Australia may be less than 2 per cent of the world market, but it is recognised as somewhat of a world innovator among world health bureaucrats and a nation whose health policy is respected and worth watching. So there could be a big fall-out.

There industry will argue that there is a lot at stake within Australia. Pharmaceutical manufacture is now one of the fastest growing industries in Australia. In 1987 exports were $165 million and R and D spending $7 million. Exports are now about $600 and R & D about $70 million. Imports are running at $1.1 billion, leaving a $400 million deficit. By 2000, however, Australia should be exporting more than importing, with exports running at $2 billion.
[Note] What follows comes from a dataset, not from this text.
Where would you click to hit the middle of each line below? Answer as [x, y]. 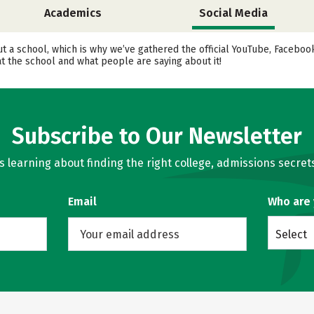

However, changes to the generics rule will not affect most of this. A lot of the effort has not been into new active ingredients, but packaging and producing from imported active ingredients.

Also the pharmaceutical companies get indefinite trade-mark protection on top of their patent protection. Usually a new drug is marketed with a brand name by which it becomes known, for example the drug diazepam is better known as Valium. This helps the creating company get a market edge and reasonable returns after the patent runs out.

In all, patient costs and costs to the health budget must out-weigh the selfish arguments put up by doctors and pharmaceutical companies. Both are getting quite reasonable returns with patent and trade mark protection without extending their profits through cosy, secretive arrangements which consumers know little about.